Section: New Results

Compact Routing

Compact routing with forbidden-set in planar graphs

Participant : Cyril Gavoille.

In [20] , we consider fully dynamic $(1+\epsilon )$ distance oracles and $(1+\epsilon )$ forbidden-set labeling schemes for planar graphs. For a given $n$-vertex planar graph $G$ with edge weights drawn from $[1,M]$ and parameter $\epsilon >0$, our forbidden-set labeling scheme uses labels of length $\lambda =O({\epsilon }^{-1}{log}^{2}nlog\left(nM\right)·maxlogn)$. Given the labels of two vertices $s$ and $t$ and of a set $F$ of faulty vertices/edges, our scheme approximates the distance between $s$ and $t$ in $G\setminus F$ with stretch $(1+\epsilon )$, in $O\left(\right|F{|}^2\lambda )$ time.

We then present a general method to transform $(1+\epsilon )$ forbidden-set labeling schemas into a fully dynamic $(1+\epsilon )$ distance oracle. Our fully dynamic $(1+\epsilon )$ distance oracle is of size $O(nlogn·maxlogn)$ and has $\tilde{O}\left(n^{1/2}\right)$ query and update time, both the query and the update time are worst case. This improves on the best previously known $(1+\epsilon )$ dynamic distance oracle for planar graphs, which has worst case query time $\tilde{O}\left(n^{2/3}\right)$ and amortized update time of $\tilde{O}\left(n^{2/3}\right)$.

Our $(1+\epsilon )$ forbidden-set labeling scheme can also be extended into a forbidden-set labeled routing scheme with stretch $(1+\epsilon )$.

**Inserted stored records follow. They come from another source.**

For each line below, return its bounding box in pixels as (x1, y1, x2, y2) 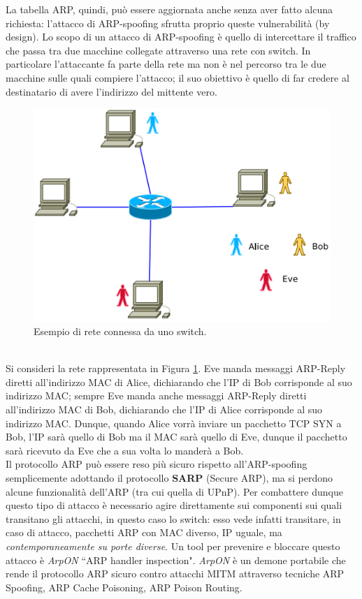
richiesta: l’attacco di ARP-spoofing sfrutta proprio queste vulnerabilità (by (6, 15, 330, 30)
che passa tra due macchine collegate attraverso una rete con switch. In (6, 43, 311, 57)
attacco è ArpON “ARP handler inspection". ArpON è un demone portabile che (6, 552, 346, 567)
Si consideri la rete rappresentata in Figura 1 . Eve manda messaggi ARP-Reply (6, 361, 346, 376)
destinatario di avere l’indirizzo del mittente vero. (6, 84, 217, 98)
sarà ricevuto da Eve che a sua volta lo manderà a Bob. (6, 443, 244, 457)
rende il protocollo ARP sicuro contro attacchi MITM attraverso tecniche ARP (6, 566, 345, 581)
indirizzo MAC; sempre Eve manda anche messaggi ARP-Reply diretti (6, 388, 307, 403)
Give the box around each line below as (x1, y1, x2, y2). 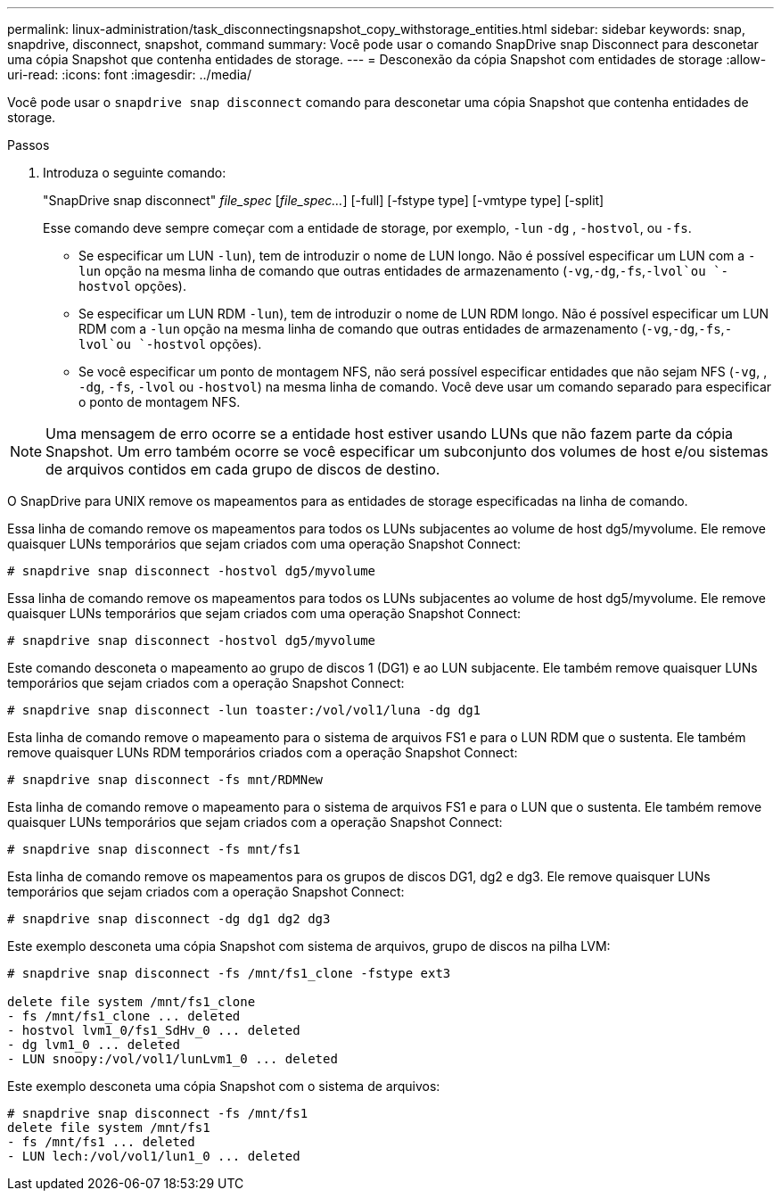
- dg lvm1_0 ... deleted (7, 1037, 180, 1052)
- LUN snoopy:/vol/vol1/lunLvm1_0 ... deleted (7, 1052, 338, 1066)
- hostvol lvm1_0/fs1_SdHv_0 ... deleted (7, 1023, 300, 1037)
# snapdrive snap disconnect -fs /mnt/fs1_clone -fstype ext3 (7, 966, 451, 980)
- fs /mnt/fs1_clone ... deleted (7, 1009, 241, 1023)
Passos (7, 137, 50, 153)
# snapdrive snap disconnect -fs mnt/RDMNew (7, 773, 324, 787)
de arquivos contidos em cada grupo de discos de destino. (45, 460, 440, 478)
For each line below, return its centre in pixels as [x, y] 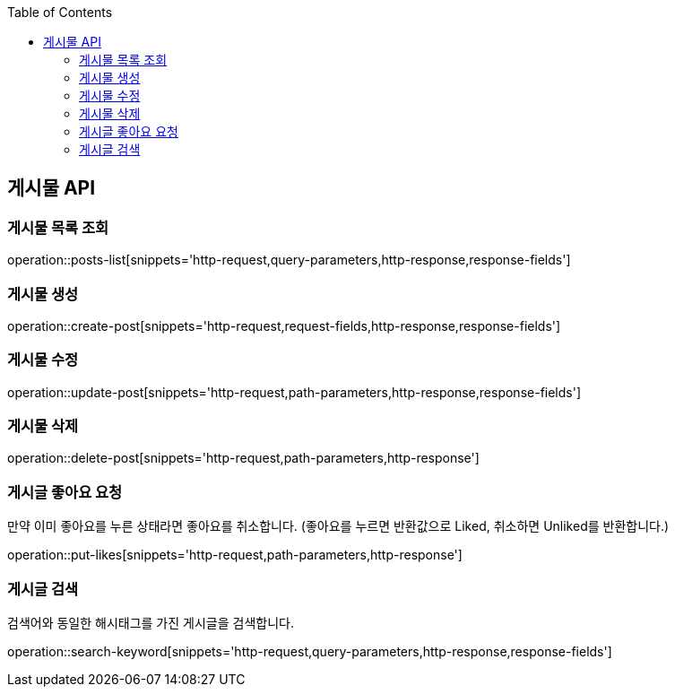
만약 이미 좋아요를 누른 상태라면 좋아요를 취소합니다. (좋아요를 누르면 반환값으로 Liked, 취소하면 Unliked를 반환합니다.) [338, 526]
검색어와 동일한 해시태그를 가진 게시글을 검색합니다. [151, 622]
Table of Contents [60, 12]
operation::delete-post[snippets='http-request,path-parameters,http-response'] [243, 458]
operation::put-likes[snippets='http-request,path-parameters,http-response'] [235, 555]
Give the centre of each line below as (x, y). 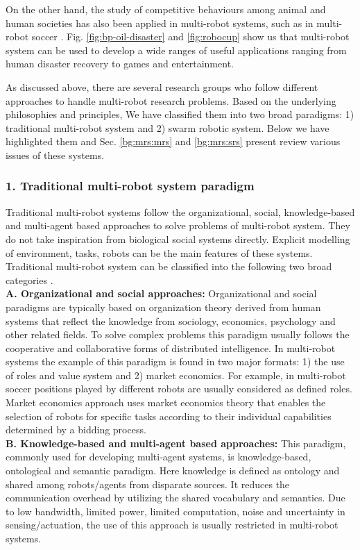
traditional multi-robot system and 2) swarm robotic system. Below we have (168, 127)
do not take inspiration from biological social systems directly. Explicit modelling (178, 239)
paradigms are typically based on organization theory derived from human (163, 307)
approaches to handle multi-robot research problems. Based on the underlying (171, 100)
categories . (29, 280)
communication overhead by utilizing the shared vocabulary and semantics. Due (175, 498)
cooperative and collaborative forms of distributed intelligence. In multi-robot (171, 348)
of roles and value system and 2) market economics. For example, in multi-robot (176, 375)
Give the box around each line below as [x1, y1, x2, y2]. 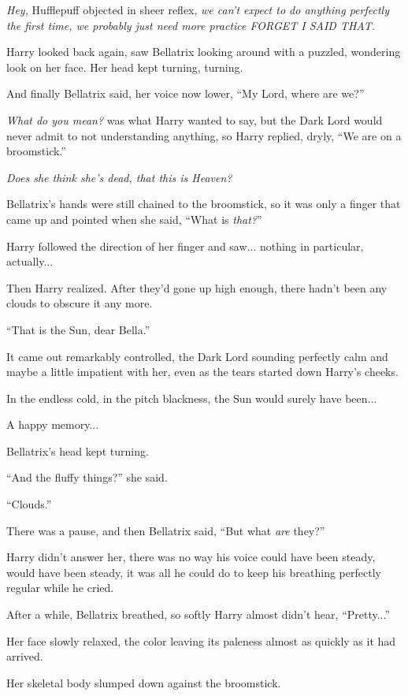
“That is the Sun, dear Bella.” [6, 321, 150, 337]
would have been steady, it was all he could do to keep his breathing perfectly [6, 564, 381, 580]
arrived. [6, 648, 43, 664]
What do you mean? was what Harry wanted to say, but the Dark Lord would [6, 111, 383, 128]
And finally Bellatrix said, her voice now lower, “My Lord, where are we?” [6, 85, 365, 102]
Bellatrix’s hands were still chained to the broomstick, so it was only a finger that [6, 195, 401, 212]
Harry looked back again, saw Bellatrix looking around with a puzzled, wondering [6, 43, 401, 60]
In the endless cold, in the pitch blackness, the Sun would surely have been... [6, 389, 377, 406]
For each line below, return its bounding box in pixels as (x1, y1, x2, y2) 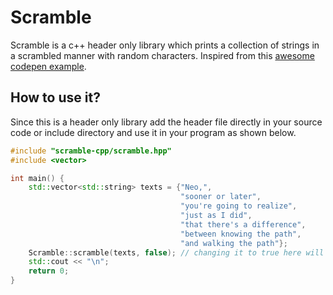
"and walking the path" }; (180, 238, 288, 248)
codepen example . (10, 60, 87, 72)
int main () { (10, 173, 65, 183)
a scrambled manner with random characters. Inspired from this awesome (10, 49, 315, 61)
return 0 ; (28, 266, 70, 276)
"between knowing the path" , (180, 229, 302, 239)
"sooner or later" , (180, 192, 262, 202)
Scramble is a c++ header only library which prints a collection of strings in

Planar Spanner of geometric graphs

Participants : Nicolas Bonichon, Cyril Gavoille, Nicolas Hanusse.

In [26] , we determine the stretch factor of $L_1$-Delaunay and $L_{\infty }$-Delaunay triangulations, and we show that this stretch is $\sqrt{4+2\sqrt{2}}\approx 2.61$. Between any two points $x,y$ of such triangulations, we construct a path whose length is no more than $\sqrt{4+2\sqrt{2}}$ times the Euclidean distance between $x$ and $y$, and this bound is best possible. This definitively improves the 25-year old bound of $\sqrt{10}$ by Chew (SoCG '86).

To the best of our knowledge, this is the first time the stretch factor of the well-studied $L_p$-Delaunay triangulations, for any real $p\ge 1$, is determined exactly.